[Items listed in a dataset]
= Beginning of Section =
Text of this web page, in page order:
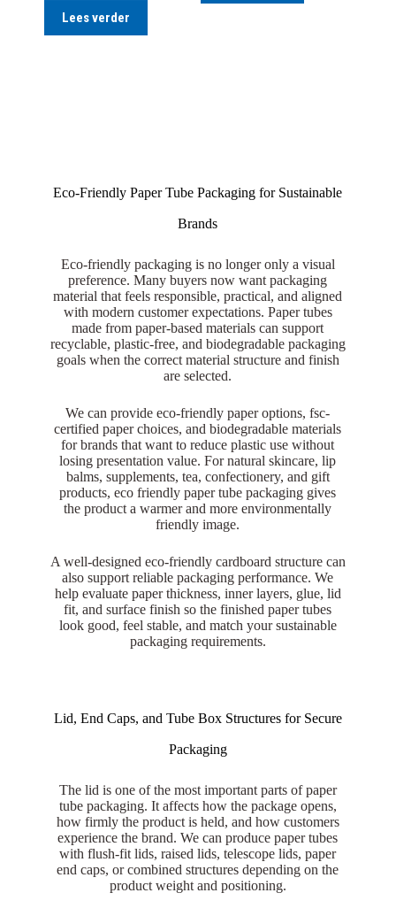
Lees verder
Eco-Friendly Paper Tube Packaging for Sustainable
Brands
Eco-friendly packaging is no longer only a visual
preference. Many buyers now want packaging
material that feels responsible, practical, and aligned
with modern customer expectations. Paper tubes
made from paper-based materials can support
recyclable, plastic-free, and biodegradable packaging
goals when the correct material structure and finish
are selected.
We can provide eco-friendly paper options, fsc-
certified paper choices, and biodegradable materials
for brands that want to reduce plastic use without
losing presentation value. For natural skincare, lip
balms, supplements, tea, confectionery, and gift
products, eco friendly paper tube packaging gives
the product a warmer and more environmentally
friendly image.
A well-designed eco-friendly cardboard structure can
also support reliable packaging performance. We
help evaluate paper thickness, inner layers, glue, lid
fit, and surface finish so the finished paper tubes
look good, feel stable, and match your sustainable
packaging requirements.
Lid, End Caps, and Tube Box Structures for Secure
Packaging
The lid is one of the most important parts of paper
tube packaging. It affects how the package opens,
how firmly the product is held, and how customers
experience the brand. We can produce paper tubes
with flush-fit lids, raised lids, telescope lids, paper
end caps, or combined structures depending on the
product weight and positioning.
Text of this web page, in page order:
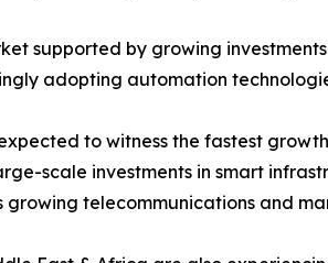
supported by growing
adopting automation
to witness the fastest
scale investments in smart
growing telecommunications and
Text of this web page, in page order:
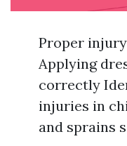
Proper
Applying
correctly
injuries in
and sprains
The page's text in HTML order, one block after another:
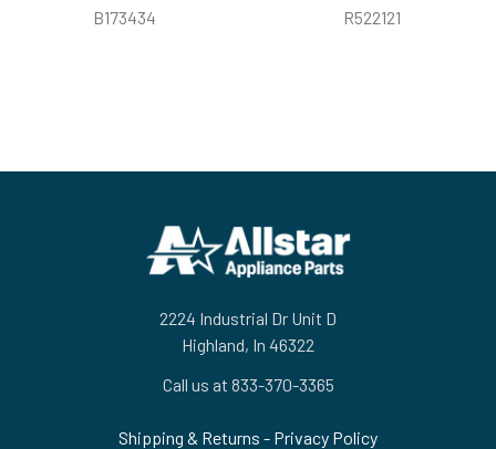
B173434 R522121
2224 Industrial Dr Unit D
Highland, In 46322
Call us at 833-370-3365
Shipping & Returns - Privacy Policy
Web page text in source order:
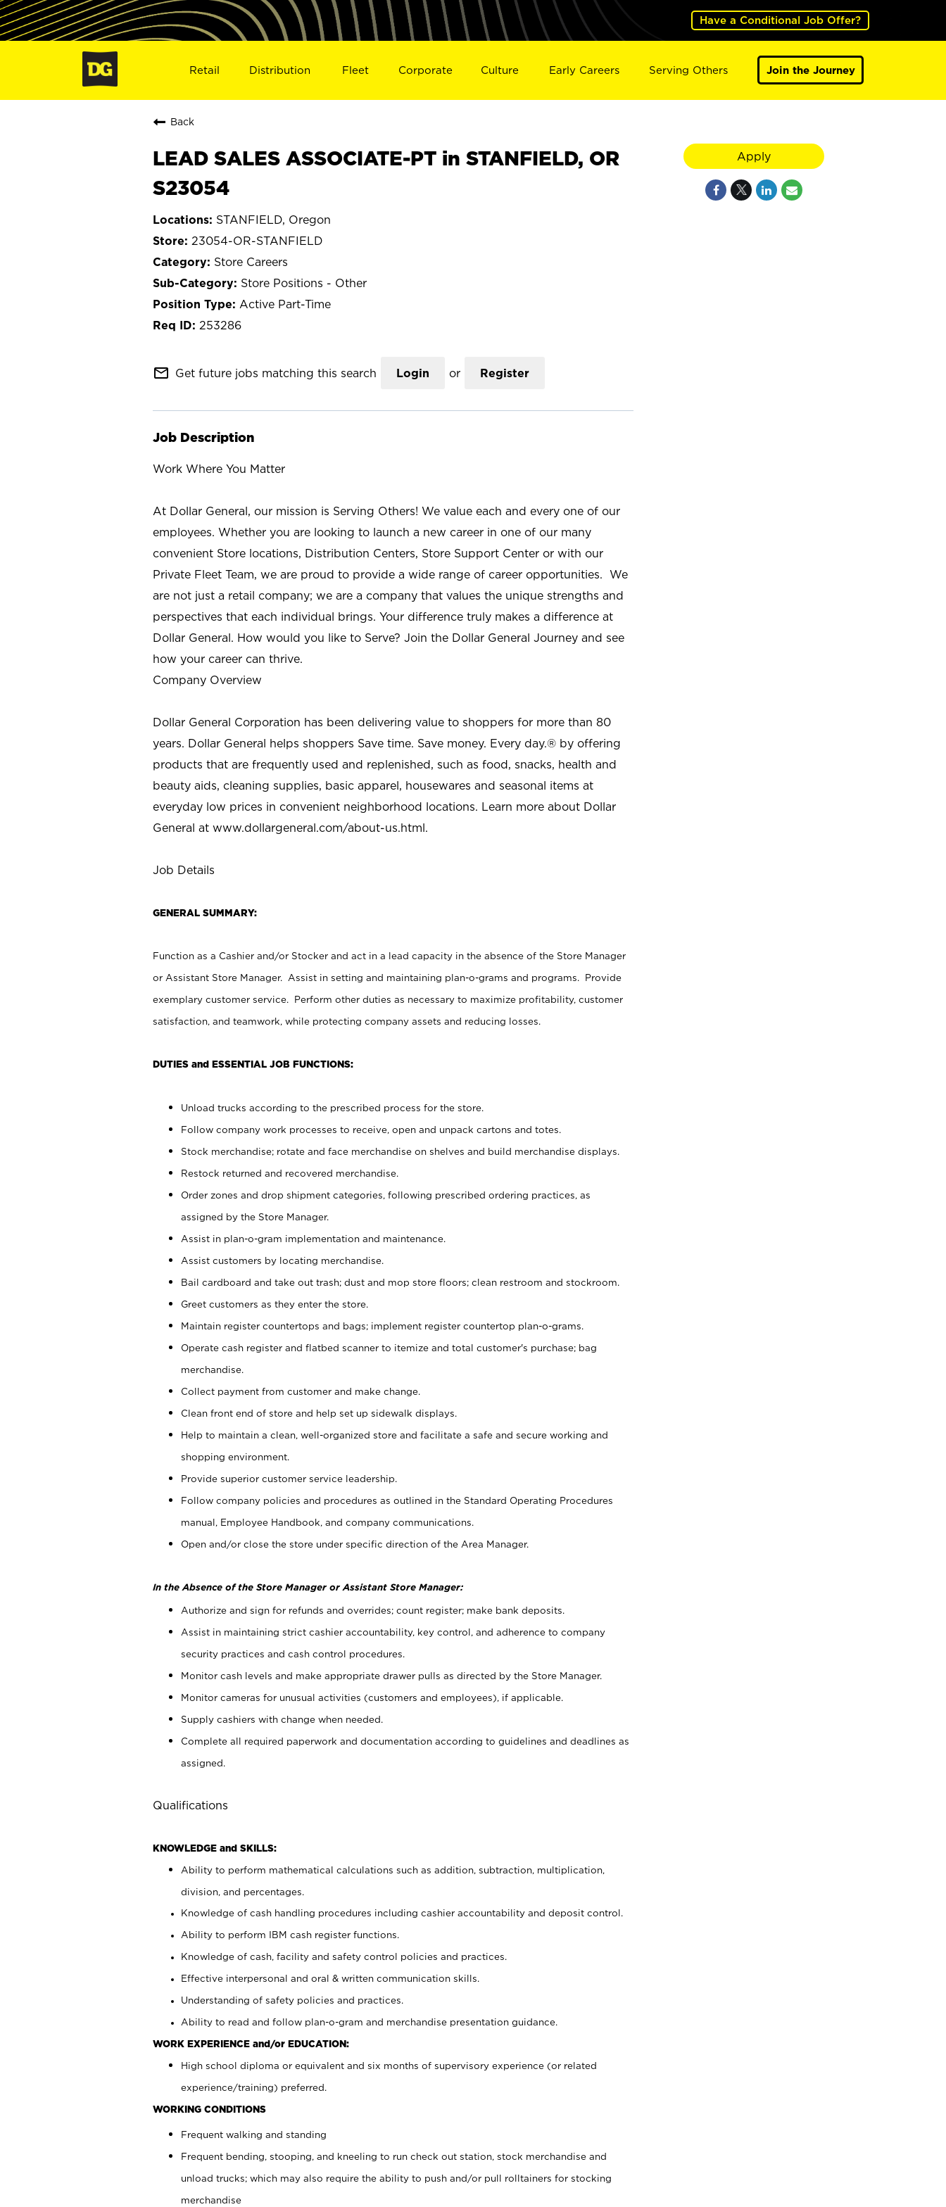
Have a Conditional Job Offer?
Retail Distribution Fleet Corporate Culture Early Careers Serving Others Join the Journey
Back
LEAD SALES ASSOCIATE-PT in STANFIELD, OR
S23054
STANFIELD, Oregon
23054-OR-STANFIELD
Store Careers
Store Positions - Other
Active Part-Time
253286
mail_outline Get future jobs matching this search Login or Register
Job Description
Work Where You Matter
At Dollar General, our mission is Serving Others! We value each and every one of our
employees. Whether you are looking to launch a new career in one of our many
convenient Store locations, Distribution Centers, Store Support Center or with our
Private Fleet Team, we are proud to provide a wide range of career opportunities. We
are not just a retail company; we are a company that values the unique strengths and
perspectives that each individual brings. Your difference truly makes a difference at
Dollar General. How would you like to Serve? Join the Dollar General Journey and see
how your career can thrive.
Company Overview
Dollar General Corporation has been delivering value to shoppers for more than 80
years. Dollar General helps shoppers Save time. Save money. Every day.® by offering
products that are frequently used and replenished, such as food, snacks, health and
beauty aids, cleaning supplies, basic apparel, housewares and seasonal items at
everyday low prices in convenient neighborhood locations. Learn more about Dollar
General at www.dollargeneral.com/about-us.html.
Job Details
GENERAL SUMMARY:
Function as a Cashier and/or Stocker and act in a lead capacity in the absence of the Store Manager
or Assistant Store Manager. Assist in setting and maintaining plan-o-grams and programs. Provide
exemplary customer service. Perform other duties as necessary to maximize profitability, customer
satisfaction, and teamwork, while protecting company assets and reducing losses.
DUTIES and ESSENTIAL JOB FUNCTIONS:
Unload trucks according to the prescribed process for the store.
Follow company work processes to receive, open and unpack cartons and totes.
Stock merchandise; rotate and face merchandise on shelves and build merchandise displays.
Restock returned and recovered merchandise.
Order zones and drop shipment categories, following prescribed ordering practices, as
assigned by the Store Manager.
Assist in plan-o-gram implementation and maintenance.
Assist customers by locating merchandise.
Bail cardboard and take out trash; dust and mop store floors; clean restroom and stockroom.
Greet customers as they enter the store.
Maintain register countertops and bags; implement register countertop plan-o-grams.
Operate cash register and flatbed scanner to itemize and total customer's purchase; bag
merchandise.
Collect payment from customer and make change.
Clean front end of store and help set up sidewalk displays.
Help to maintain a clean, well-organized store and facilitate a safe and secure working and
shopping environment.
Provide superior customer service leadership.
Follow company policies and procedures as outlined in the Standard Operating Procedures
manual, Employee Handbook, and company communications.
Open and/or close the store under specific direction of the Area Manager.
In the Absence of the Store Manager or Assistant Store Manager:
Authorize and sign for refunds and overrides; count register; make bank deposits.
Assist in maintaining strict cashier accountability, key control, and adherence to company
security practices and cash control procedures.
Monitor cash levels and make appropriate drawer pulls as directed by the Store Manager.
Monitor cameras for unusual activities (customers and employees), if applicable.
Supply cashiers with change when needed.
Complete all required paperwork and documentation according to guidelines and deadlines as
assigned.
Qualifications
KNOWLEDGE and SKILLS:
Ability to perform mathematical calculations such as addition, subtraction, multiplication,
division, and percentages.
Knowledge of cash handling procedures including cashier accountability and deposit control.
Ability to perform IBM cash register functions.
Knowledge of cash, facility and safety control policies and practices.
Effective interpersonal and oral & written communication skills.
Understanding of safety policies and practices.
Ability to read and follow plan-o-gram and merchandise presentation guidance.
WORK EXPERIENCE and/or EDUCATION:
High school diploma or equivalent and six months of supervisory experience (or related
experience/training) preferred.
WORKING CONDITIONS
Frequent walking and standing
Frequent bending, stooping, and kneeling to run check out station, stock merchandise and
unload trucks; which may also require the ability to push and/or pull rolltainers for stocking
merchandise
Apply
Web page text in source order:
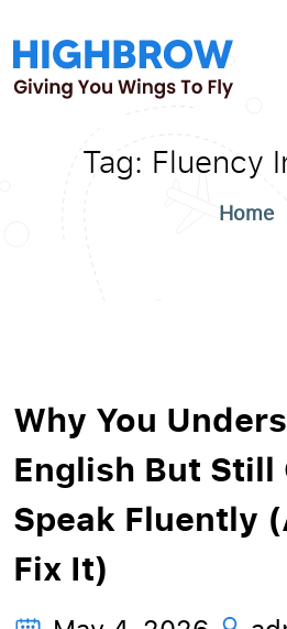
Tag: Fluency
Home
Why You
English But Still
Speak Fluently
Fix It)
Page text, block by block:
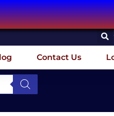
Contact Us
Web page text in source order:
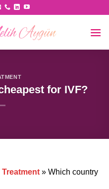
for IVF?
Treatment » Which country
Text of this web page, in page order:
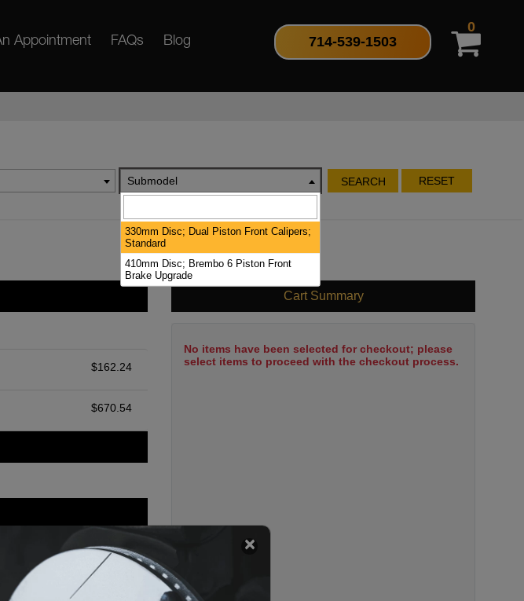
Appointment FAQs Blog 714-539-1503
0
Submodel SEARCH RESET
$162.24
$670.54
$140.00
Cart Summary
No items have been selected for checkout; please
select items to proceed with the checkout process.
330mm Disc; Dual Piston Front Calipers;
Standard
410mm Disc; Brembo 6 Piston Front
Brake Upgrade
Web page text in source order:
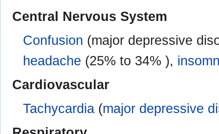
Central Nervous System
Confusion (major depressive
headache (25% to 34% ),
Cardiovascular
Tachycardia (major depressive
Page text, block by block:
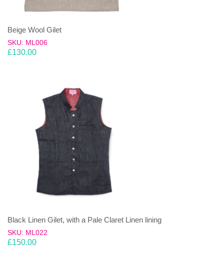
Beige Wool Gilet
SKU: ML006
£130.00
Black Linen Gilet, with a Pale Claret Linen lining
SKU: ML022
£150.00
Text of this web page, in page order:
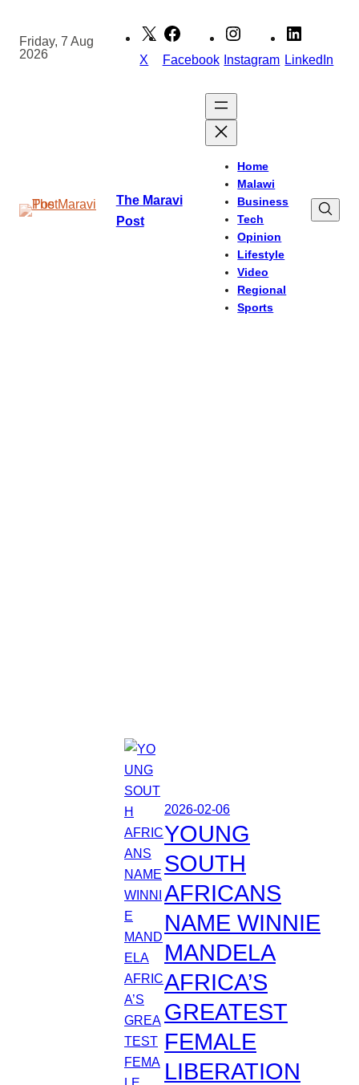
content
Friday, 7 Aug
2026
X Facebook Instagram LinkedIn
The Maravi
Post
Home
Malawi
Business
Tech
Opinion
Lifestyle
Video
Regional
Sports
2026-02-06
YOUNG
SOUTH
AFRICANS
NAME WINNIE
MANDELA
AFRICA’S
GREATEST
FEMALE
LIBERATION
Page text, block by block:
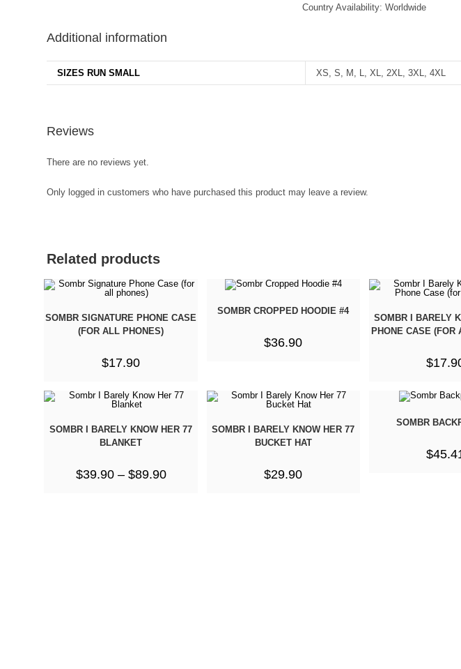
Country Availability: Worldwide
Additional information
SIZES RUN SMALL XS, S, M, L, XL, 2XL, 3XL, 4XL
Reviews
There are no reviews yet.
Only logged in customers who have purchased this product may leave a review.
Related products
SOMBR SIGNATURE PHONE CASE
(FOR ALL PHONES)
$17.90
SOMBR CROPPED HOODIE #4
$36.90
SOMBR I BARELY
PHONE CASE (FOR
$
SOMBR I BARELY KNOW HER 77
BLANKET
$39.90 – $89.90
SOMBR I BARELY KNOW HER 77
BUCKET HAT
$29.90
SOMBR
$
= End of Section =
In the copy, include every line of the entries above exactly and none of the pictures.

Text of this web page, in page order:
Lees verder
Eco-Friendly Paper Tube Packaging for Sustainable
Brands
Eco-friendly packaging is no longer only a visual
preference. Many buyers now want packaging
material that feels responsible, practical, and aligned
with modern customer expectations. Paper tubes
made from paper-based materials can support
recyclable, plastic-free, and biodegradable packaging
goals when the correct material structure and finish
are selected.
We can provide eco-friendly paper options, fsc-
certified paper choices, and biodegradable materials
for brands that want to reduce plastic use without
losing presentation value. For natural skincare, lip
balms, supplements, tea, confectionery, and gift
products, eco friendly paper tube packaging gives
the product a warmer and more environmentally
friendly image.
A well-designed eco-friendly cardboard structure can
also support reliable packaging performance. We
help evaluate paper thickness, inner layers, glue, lid
fit, and surface finish so the finished paper tubes
look good, feel stable, and match your sustainable
packaging requirements.
Lid, End Caps, and Tube Box Structures for Secure
Packaging
The lid is one of the most important parts of paper
tube packaging. It affects how the package opens,
how firmly the product is held, and how customers
experience the brand. We can produce paper tubes
with flush-fit lids, raised lids, telescope lids, paper
end caps, or combined structures depending on the
product weight and positioning.
Text of this web page, in page order:
supported by growing
adopting automation
to witness the fastest
scale investments in smart
growing telecommunications and
Text of this web page, in page order:
Proper
Applying
correctly
injuries in
and sprains
The page's text in HTML order, one block after another:
B173434 R522121
2224 Industrial Dr Unit D
Highland, In 46322
Call us at 833-370-3365
Shipping & Returns - Privacy Policy
Web page text in source order:
Have a Conditional Job Offer?
Retail Distribution Fleet Corporate Culture Early Careers Serving Others Join the Journey
Back
LEAD SALES ASSOCIATE-PT in STANFIELD, OR
S23054
STANFIELD, Oregon
23054-OR-STANFIELD
Store Careers
Store Positions - Other
Active Part-Time
253286
mail_outline Get future jobs matching this search Login or Register
Job Description
Work Where You Matter
At Dollar General, our mission is Serving Others! We value each and every one of our
employees. Whether you are looking to launch a new career in one of our many
convenient Store locations, Distribution Centers, Store Support Center or with our
Private Fleet Team, we are proud to provide a wide range of career opportunities. We
are not just a retail company; we are a company that values the unique strengths and
perspectives that each individual brings. Your difference truly makes a difference at
Dollar General. How would you like to Serve? Join the Dollar General Journey and see
how your career can thrive.
Company Overview
Dollar General Corporation has been delivering value to shoppers for more than 80
years. Dollar General helps shoppers Save time. Save money. Every day.® by offering
products that are frequently used and replenished, such as food, snacks, health and
beauty aids, cleaning supplies, basic apparel, housewares and seasonal items at
everyday low prices in convenient neighborhood locations. Learn more about Dollar
General at www.dollargeneral.com/about-us.html.
Job Details
GENERAL SUMMARY:
Function as a Cashier and/or Stocker and act in a lead capacity in the absence of the Store Manager
or Assistant Store Manager. Assist in setting and maintaining plan-o-grams and programs. Provide
exemplary customer service. Perform other duties as necessary to maximize profitability, customer
satisfaction, and teamwork, while protecting company assets and reducing losses.
DUTIES and ESSENTIAL JOB FUNCTIONS:
Unload trucks according to the prescribed process for the store.
Follow company work processes to receive, open and unpack cartons and totes.
Stock merchandise; rotate and face merchandise on shelves and build merchandise displays.
Restock returned and recovered merchandise.
Order zones and drop shipment categories, following prescribed ordering practices, as
assigned by the Store Manager.
Assist in plan-o-gram implementation and maintenance.
Assist customers by locating merchandise.
Bail cardboard and take out trash; dust and mop store floors; clean restroom and stockroom.
Greet customers as they enter the store.
Maintain register countertops and bags; implement register countertop plan-o-grams.
Operate cash register and flatbed scanner to itemize and total customer's purchase; bag
merchandise.
Collect payment from customer and make change.
Clean front end of store and help set up sidewalk displays.
Help to maintain a clean, well-organized store and facilitate a safe and secure working and
shopping environment.
Provide superior customer service leadership.
Follow company policies and procedures as outlined in the Standard Operating Procedures
manual, Employee Handbook, and company communications.
Open and/or close the store under specific direction of the Area Manager.
In the Absence of the Store Manager or Assistant Store Manager:
Authorize and sign for refunds and overrides; count register; make bank deposits.
Assist in maintaining strict cashier accountability, key control, and adherence to company
security practices and cash control procedures.
Monitor cash levels and make appropriate drawer pulls as directed by the Store Manager.
Monitor cameras for unusual activities (customers and employees), if applicable.
Supply cashiers with change when needed.
Complete all required paperwork and documentation according to guidelines and deadlines as
assigned.
Qualifications
KNOWLEDGE and SKILLS:
Ability to perform mathematical calculations such as addition, subtraction, multiplication,
division, and percentages.
Knowledge of cash handling procedures including cashier accountability and deposit control.
Ability to perform IBM cash register functions.
Knowledge of cash, facility and safety control policies and practices.
Effective interpersonal and oral & written communication skills.
Understanding of safety policies and practices.
Ability to read and follow plan-o-gram and merchandise presentation guidance.
WORK EXPERIENCE and/or EDUCATION:
High school diploma or equivalent and six months of supervisory experience (or related
experience/training) preferred.
WORKING CONDITIONS
Frequent walking and standing
Frequent bending, stooping, and kneeling to run check out station, stock merchandise and
unload trucks; which may also require the ability to push and/or pull rolltainers for stocking
merchandise
Apply
Web page text in source order:
Tag: Fluency
Home
Why You
English But Still
Speak Fluently
Fix It)
Page text, block by block:
Contact Us
Web page text in source order:
for IVF?
Treatment » Which country
Text of this web page, in page order:
Appointment FAQs Blog 714-539-1503
0
Submodel SEARCH RESET
$162.24
$670.54
$140.00
Cart Summary
No items have been selected for checkout; please
select items to proceed with the checkout process.
330mm Disc; Dual Piston Front Calipers;
Standard
410mm Disc; Brembo 6 Piston Front
Brake Upgrade
Web page text in source order:
Central Nervous System
Confusion (major depressive
headache (25% to 34% ),
Cardiovascular
Tachycardia (major depressive
Page text, block by block:
Beige Wool Gilet
SKU: ML006
£130.00
Black Linen Gilet, with a Pale Claret Linen lining
SKU: ML022
£150.00
Text of this web page, in page order:
content
Friday, 7 Aug
2026
X Facebook Instagram LinkedIn
The Maravi
Post
Home
Malawi
Business
Tech
Opinion
Lifestyle
Video
Regional
Sports
2026-02-06
YOUNG
SOUTH
AFRICANS
NAME WINNIE
MANDELA
AFRICA’S
GREATEST
FEMALE
LIBERATION
Page text, block by block:
Country Availability: Worldwide
Additional information
SIZES RUN SMALL XS, S, M, L, XL, 2XL, 3XL, 4XL
Reviews
There are no reviews yet.
Only logged in customers who have purchased this product may leave a review.
Related products
SOMBR SIGNATURE PHONE CASE
(FOR ALL PHONES)
$17.90
SOMBR CROPPED HOODIE #4
$36.90
SOMBR I BARELY
PHONE CASE (FOR
$
SOMBR I BARELY KNOW HER 77
BLANKET
$39.90 – $89.90
SOMBR I BARELY KNOW HER 77
BUCKET HAT
$29.90
SOMBR
$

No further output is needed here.